* Required action: Please print every record below exactly as it appears, but leave out the pictures.
───── Input records
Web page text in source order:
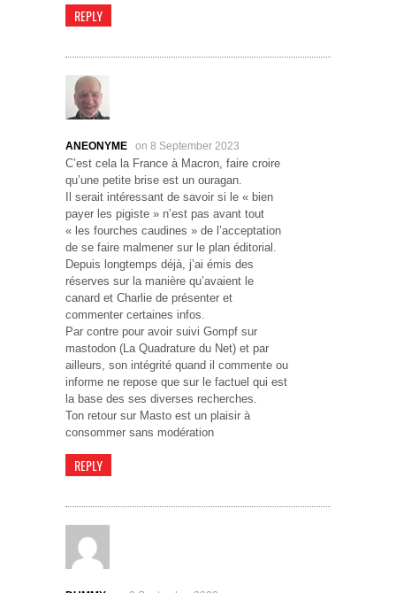
REPLY
ANEONYME on 8 September 2023
C’est cela la France à Macron, faire croire
qu’une petite brise est un ouragan.
Il serait intéressant de savoir si le « bien
payer les pigiste » n’est pas avant tout
« les fourches caudines » de l’acceptation
de se faire malmener sur le plan éditorial.
Depuis longtemps déjà, j’ai émis des
réserves sur la manière qu’avaient le
canard et Charlie de présenter et
commenter certaines infos.
Par contre pour avoir suivi Gompf sur
mastodon (La Quadrature du Net) et par
ailleurs, son intégrité quand il commente ou
informe ne repose que sur le factuel qui est
la base des ses diverses recherches.
Ton retour sur Masto est un plaisir à
consommer sans modération
REPLY
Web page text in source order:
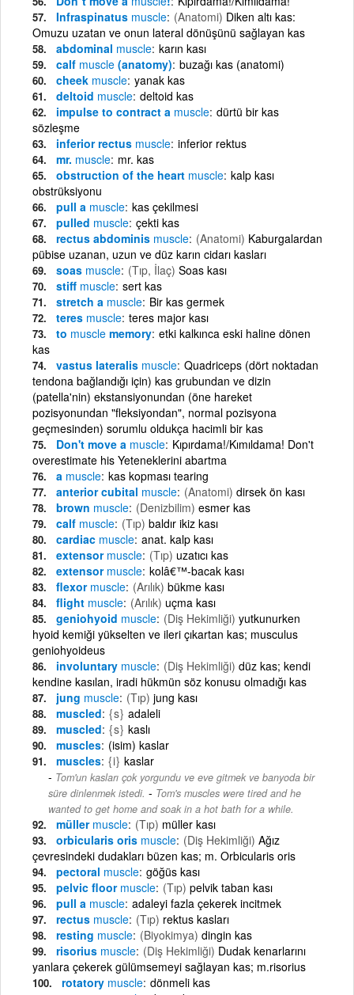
──────────
* Response:
Web page text in source order:
REPLY
ANEONYME on 8 September 2023
C’est cela la France à Macron, faire croire
qu’une petite brise est un ouragan.
Il serait intéressant de savoir si le « bien
payer les pigiste » n’est pas avant tout
« les fourches caudines » de l’acceptation
de se faire malmener sur le plan éditorial.
Depuis longtemps déjà, j’ai émis des
réserves sur la manière qu’avaient le
canard et Charlie de présenter et
commenter certaines infos.
Par contre pour avoir suivi Gompf sur
mastodon (La Quadrature du Net) et par
ailleurs, son intégrité quand il commente ou
informe ne repose que sur le factuel qui est
la base des ses diverses recherches.
Ton retour sur Masto est un plaisir à
consommer sans modération
REPLY
Web page text in source order:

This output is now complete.